Let’s dive right in, but if you need help creating images, check out this post.

Recently, Getty Images and NewsCred got together and published a guide to visual storytelling. I’ve included at the end of this post, an infographic based on that research crafted by CJG Digital Marketing.

In their guide, Getty and NewsCred find 4 principles underpinning visual storytelling:

  1. Authenticity
  2. Archetype
  3. Sensory
  4. Relevency

Let’s go!

Authenticity

Whether it’s visual or text-based, authenticity is critical for marketing success.

Here’s what Karl Moore had to say about authenticity in an article on Forbes:

The authentic self is a goal for all four generations alive today: Seniors, Boomers, Xers, but most especially, Millennials. It can mean something different for each generation, and it evolves over time. We believe that Millennials are the most critical – they are the future. The better you are at being an authentic leader, the more your Millennials employees will appreciate you.

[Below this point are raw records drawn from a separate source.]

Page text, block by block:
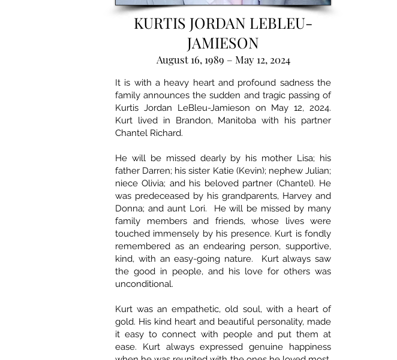
KURTIS JORDAN LEBLEU-
JAMIESON
August 16, 1989 – May 12, 2024
It is with a heavy heart and profound sadness the
family announces the sudden and tragic passing of
Kurtis Jordan LeBleu-Jamieson on May 12, 2024.
Kurt lived in Brandon, Manitoba with his partner
Chantel Richard.
He will be missed dearly by his mother Lisa; his
father Darren; his sister Katie (Kevin); nephew Julian;
niece Olivia; and his beloved partner (Chantel). He
was predeceased by his grandparents, Harvey and
Donna; and aunt Lori. He will be missed by many
family members and friends, whose lives were
touched immensely by his presence. Kurt is fondly
remembered as an endearing person, supportive,
kind, with an easy-going nature. Kurt always saw
the good in people, and his love for others was
unconditional.
Kurt was an empathetic, old soul, with a heart of
gold. His kind heart and beautiful personality, made
it easy to connect with people and put them at
ease. Kurt always expressed genuine happiness
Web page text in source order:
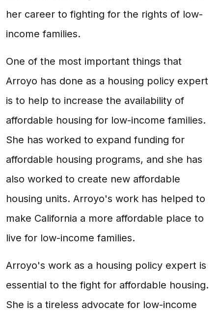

We’ve heard time and time again that the postmodern worldview is increasingly shaped by the influence of technology and social media. Facebook, Twitter, Instagram… the plethora of social media has made it harder to fake it. People can learn about others much easier in this day and age and put their stories to the test. Before any scheduled meeting, strangers can (and do) simply Google your name and have instant access to your information, from your LinkedIn profile to other more random information about you. I am amazed what people I have never met can bring up in our first meeting. Being authentic, these days, has much to do with the self you portray both online and offline – do they match up, or is one, presumably your on-line one, merely a persona?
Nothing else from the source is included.